Lucy Lockhart: The Awakening Read online




  Lucy Lockhart

  the awakening

  by

  Bryce Thomas

  Also by Bryce Thomas

  Rhamin

  Coming soon

  Rhamin II: Blue Tooth

  Lucy Lockhart: Wall of Silence

  THOMAS HAMILTON & CO.

  This novel is entirely a work of fiction.

  The names, characters and incidents portrayed in it are the work of the author’s imagination. Any resemblance to actual persons, living or dead; events; organizations including companies and domains formed during or after the writing and publication of this book; or localities is entirely coincidental.

  First published in Great Britain 2011

  Thomas Hamilton & Co Publishers

  80 Warham Road, Harrow HA3 7HZ

  Copyright © Bryce Thomas 2008

  Cover design by Helena Thomas © 2008

  Cover artwork by Neil Booth

  Bryce Thomas asserts the moral right to be identified as the author of this work

  A CIP catalogue record of this book is available from The British Library

  ISBN: 978-1-907696-06-0

  Electronic Digital Edition

  Produced by

  THOMAS HAMILTON PUBLISHERS

  All rights reserved. No part of this publication may

  be reproduced, stored in a retrieval system or transmitted in any form by any means, electronic, mechanical, photocopying, recording or otherwise, without the prior permission of the publisher.

  FIRST DIGITAL EDITION

  www.thomashamilton.co.uk

  Acknowledgements

  I am indebted to my wife June without whose support none of my stories would have ever been completed.

  CHAPTER ONE

  ‘Can she be trusted?’ asked a man’s voice, one that she recognized.

  ‘I don’t know,’ a woman replied. Her voice also seemed familiar.

  ‘When is she going to come round?’

  ‘Soon.’

  Then silence. She was left with just the sound of her own thoughts in the cold and chilling darkness.
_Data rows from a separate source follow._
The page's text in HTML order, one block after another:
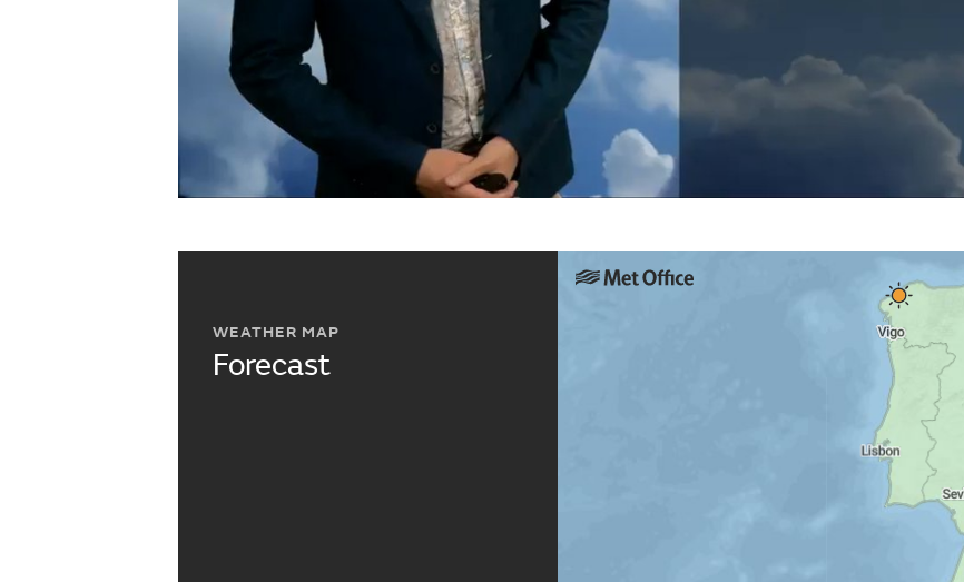
Video
WEATHER MAP
Forecast
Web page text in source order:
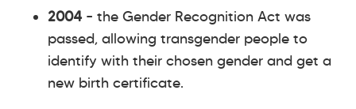
2004– the Gender Recognition Act was
passed, allowing transgender people to
identify with their chosen gender and get a
new birth certificate.
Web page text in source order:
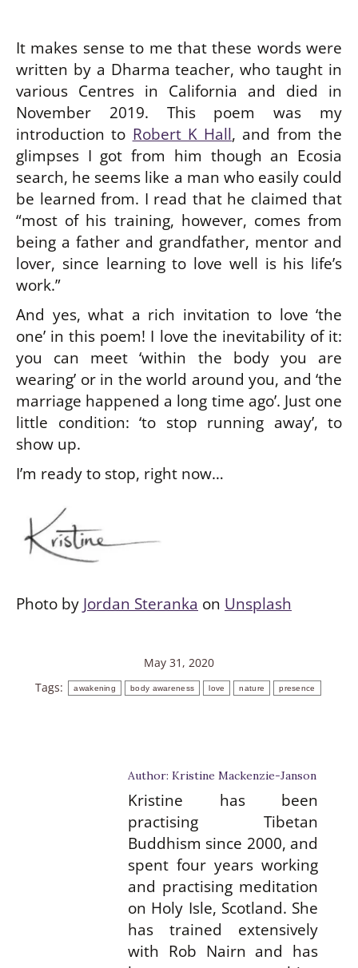
It makes sense to me that these words were
written by a Dharma teacher, who taught in
various Centres in California and died in
November 2019. This poem was my
introduction to Robert K Hall, and from the
glimpses I got from him though an Ecosia
search, he seems like a man who easily could
be learned from. I read that he claimed that
“most of his training, however, comes from
being a father and grandfather, mentor and
lover, since learning to love well is his life’s
work.”
And yes, what a rich invitation to love ‘the
one’ in this poem! I love the inevitability of it:
you can meet ‘within the body you are
wearing’ or in the world around you, and ‘the
marriage happened a long time ago’. Just one
little condition: ‘to stop running away’, to
show up.
I’m ready to stop, right now…
Photo by Jordan Steranka on Unsplash
May 31, 2020
Tags:
awakening body awareness love nature presence
Author: Kristine Mackenzie-Janson
Kristine has been
practising Tibetan
Buddhism since 2000, and
spent four years working
and practising meditation
on Holy Isle, Scotland. She
has trained extensively
with Rob Nairn and has

  Am I still alive? she wondered. But the silence and the blackness continued, for how long, there was no telling. It could have been an hour. It could have been a second. It could have been a lifetime.

  –––––––

  At first, waking up felt strange. She was emerging from a black mist of unconsciousness and was starting to dream. A fresh breeze caressed her face as she steered her horse first one way and then the other. It felt good to be alive. Breathing the clean, fresh air seemed so easy.

  ‘She’s smiling,’ exclaimed an unfamiliar man’s voice.
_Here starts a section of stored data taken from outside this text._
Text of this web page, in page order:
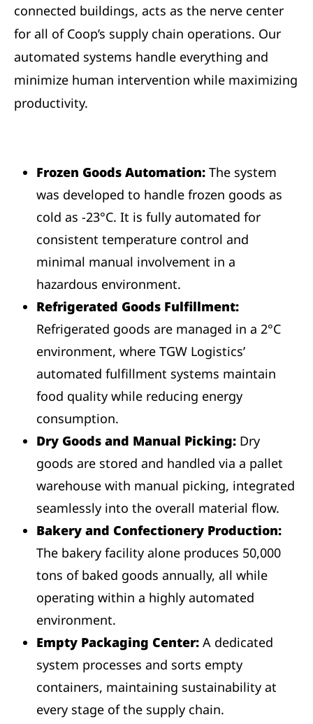
connected buildings, acts as the nerve center
for all of Coop’s supply chain operations. Our
automated systems handle everything and
minimize human intervention while maximizing
productivity.
Frozen Goods Automation: The system
was developed to handle frozen goods as
cold as -23°C. It is fully automated for
consistent temperature control and
minimal manual involvement in a
hazardous environment.
Refrigerated Goods Fulfillment:
Refrigerated goods are managed in a 2°C
environment, where TGW Logistics’
automated fulfillment systems maintain
food quality while reducing energy
consumption.
Dry Goods and Manual Picking: Dry
goods are stored and handled via a pallet
warehouse with manual picking, integrated
seamlessly into the overall material flow.
Bakery and Confectionery Production:
The bakery facility alone produces 50,000
tons of baked goods annually, all while
operating within a highly automated
environment.
Empty Packaging Center: A dedicated
system processes and sorts empty
containers, maintaining sustainability at
every stage of the supply chain.
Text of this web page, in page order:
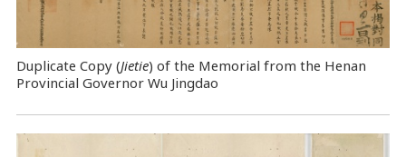
Duplicate Copy (Jietie) of the Memorial from the Henan
Provincial Governor Wu Jingdao
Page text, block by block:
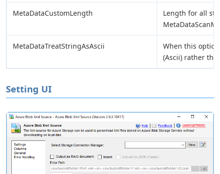
MetaDataCustomLength
Length for all
MetaDataTreatStringAsAscii
When this
(Ascii) rather
Setting UI
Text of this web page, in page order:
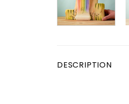
DESCRIPTION
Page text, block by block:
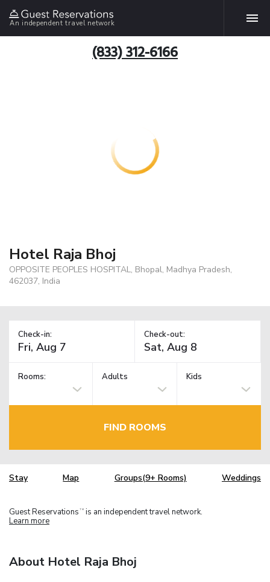
An independent travel network
(833) 312-6166
Hotel Raja Bhoj
OPPOSITE PEOPLES HOSPITAL, Bhopal, Madhya Pradesh,
462037, India
Check-in: Check-out:
Rooms: Adults Kids
FIND ROOMS
Stay Map Groups(9+ Rooms) Weddings
Guest Reservations TM is an independent travel network.
Learn more
About Hotel Raja Bhoj
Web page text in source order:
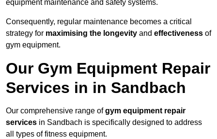
equipment maintenance and safety systems.
Consequently, regular maintenance becomes a critical
strategy for maximising the longevity and effectiveness of
gym equipment.
Our Gym Equipment Repair
Services in in Sandbach
Our comprehensive range ofgym equipment repair
services in Sandbach is specifically designed to address
all types of fitness equipment.

  It was detached as if, somehow, she were hearing someone speaking at the far side of a vast and empty arena.

  Revolver, her seven year old gelding, was performing immaculately in the ring, jumping each obstacle perfectly. He couldn’t have done it better. ‘Concentrate,’ the rider said quietly to herself as she fought to stop her thoughts being drawn away like dust on an invisible stream of air.

  More remote and indistinct voices broke in. Distracted now, slowly her dream began to evaporate like dew in the heat of an early morning sun.
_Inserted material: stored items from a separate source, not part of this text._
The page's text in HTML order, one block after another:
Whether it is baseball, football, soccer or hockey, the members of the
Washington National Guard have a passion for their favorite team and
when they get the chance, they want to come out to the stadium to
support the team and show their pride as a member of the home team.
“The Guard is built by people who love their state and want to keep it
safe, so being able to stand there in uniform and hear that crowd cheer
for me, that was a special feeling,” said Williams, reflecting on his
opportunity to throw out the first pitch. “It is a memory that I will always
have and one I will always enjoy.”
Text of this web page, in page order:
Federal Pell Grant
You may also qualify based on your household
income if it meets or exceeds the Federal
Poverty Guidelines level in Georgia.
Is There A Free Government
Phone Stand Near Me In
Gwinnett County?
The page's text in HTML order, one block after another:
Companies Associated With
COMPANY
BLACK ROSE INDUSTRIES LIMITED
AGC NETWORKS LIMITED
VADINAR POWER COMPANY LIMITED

  ‘She’s coming to,’ the man’s voice proclaimed. His voice seemed close. ‘She’s waking up,’ he said with a sound of urgency.

  There was a bustle of activity around her and she could hear more voices nearby. She felt herself breathing. It felt good as the cool, clean air filled her lungs.

  Now that the blackness had gone, she could see the light through her eyelids and she could hear every voice and every sound so crisply and so clearly that, in the beginning, it hurt her ear drums. She had never awakened like this before. Her heart seemed to be beating in her ears as it sent blood coursing through her brain. She sucked in air, controlling each breath for what seemed like minutes, tasting, feeling the refreshing, cooling air. Each time, she exhaled slowly, struggling to steady her metabolism.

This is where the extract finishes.